▶ _Problem to solve_
When you restate the data, keep every word as it is and drop the images.
BEGIN Data for processing
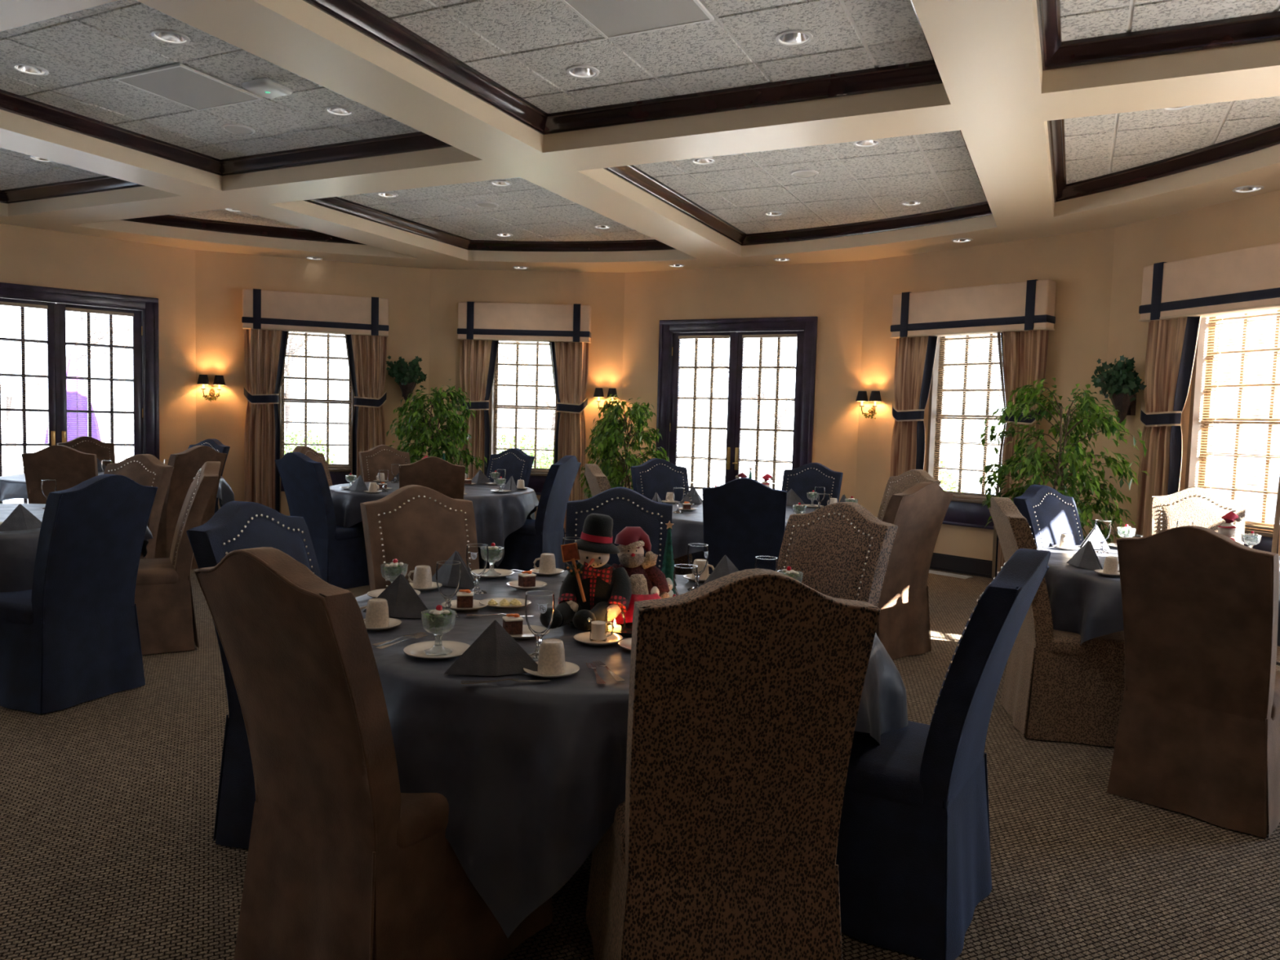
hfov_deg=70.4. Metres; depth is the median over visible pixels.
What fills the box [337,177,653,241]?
ceiling panel
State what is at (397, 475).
folded napkin
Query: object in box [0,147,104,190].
ceiling panel
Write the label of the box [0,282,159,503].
door
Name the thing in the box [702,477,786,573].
dining chair
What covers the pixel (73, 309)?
door blind
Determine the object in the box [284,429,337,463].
shrub
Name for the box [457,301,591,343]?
valance
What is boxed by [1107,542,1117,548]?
salad plate
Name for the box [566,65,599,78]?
recessed light
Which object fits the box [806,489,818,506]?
coupe
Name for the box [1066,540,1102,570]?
folded napkin
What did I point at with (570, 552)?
shovel
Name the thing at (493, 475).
bowl
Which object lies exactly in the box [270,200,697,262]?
ceiling
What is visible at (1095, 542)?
folded napkin
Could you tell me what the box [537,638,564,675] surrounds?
mug
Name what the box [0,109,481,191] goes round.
crown molding
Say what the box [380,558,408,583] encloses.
coupe
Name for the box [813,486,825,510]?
water goblet
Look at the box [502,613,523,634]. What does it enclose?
cake slice
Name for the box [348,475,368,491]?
folded napkin
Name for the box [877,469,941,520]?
dining chair
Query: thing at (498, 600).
dessert plate
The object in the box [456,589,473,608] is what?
cake slice
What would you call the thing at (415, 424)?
ficus tree
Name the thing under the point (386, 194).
recessed light
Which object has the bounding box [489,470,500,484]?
coupe
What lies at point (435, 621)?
bowl
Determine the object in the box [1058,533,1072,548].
mug
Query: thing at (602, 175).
ceiling
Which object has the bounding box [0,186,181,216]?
ceiling
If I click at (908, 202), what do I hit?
recessed light
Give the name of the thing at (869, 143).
recessed light
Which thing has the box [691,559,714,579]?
mug
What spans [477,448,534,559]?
dining chair
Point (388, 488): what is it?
dessert plate
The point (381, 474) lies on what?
END Data for processing
▶ _Exercise output_
hfov_deg=70.4. Metres; depth is the median over visible pixels.
What fills the box [337,177,653,241]?
ceiling panel
State what is at (397, 475).
folded napkin
Query: object in box [0,147,104,190].
ceiling panel
Write the label of the box [0,282,159,503].
door
Name the thing in the box [702,477,786,573].
dining chair
What covers the pixel (73, 309)?
door blind
Determine the object in the box [284,429,337,463].
shrub
Name for the box [457,301,591,343]?
valance
What is boxed by [1107,542,1117,548]?
salad plate
Name for the box [566,65,599,78]?
recessed light
Which object fits the box [806,489,818,506]?
coupe
Name for the box [1066,540,1102,570]?
folded napkin
What did I point at with (570, 552)?
shovel
Name the thing at (493, 475).
bowl
Which object lies exactly in the box [270,200,697,262]?
ceiling
What is visible at (1095, 542)?
folded napkin
Could you tell me what the box [537,638,564,675] surrounds?
mug
Name what the box [0,109,481,191] goes round.
crown molding
Say what the box [380,558,408,583] encloses.
coupe
Name for the box [813,486,825,510]?
water goblet
Look at the box [502,613,523,634]. What does it enclose?
cake slice
Name for the box [348,475,368,491]?
folded napkin
Name for the box [877,469,941,520]?
dining chair
Query: thing at (498, 600).
dessert plate
The object in the box [456,589,473,608] is what?
cake slice
What would you call the thing at (415, 424)?
ficus tree
Name the thing under the point (386, 194).
recessed light
Which object has the bounding box [489,470,500,484]?
coupe
What lies at point (435, 621)?
bowl
Determine the object in the box [1058,533,1072,548].
mug
Query: thing at (602, 175).
ceiling
Which object has the bounding box [0,186,181,216]?
ceiling
If I click at (908, 202), what do I hit?
recessed light
Give the name of the thing at (869, 143).
recessed light
Which thing has the box [691,559,714,579]?
mug
What spans [477,448,534,559]?
dining chair
Point (388, 488): what is it?
dessert plate
The point (381, 474) lies on what?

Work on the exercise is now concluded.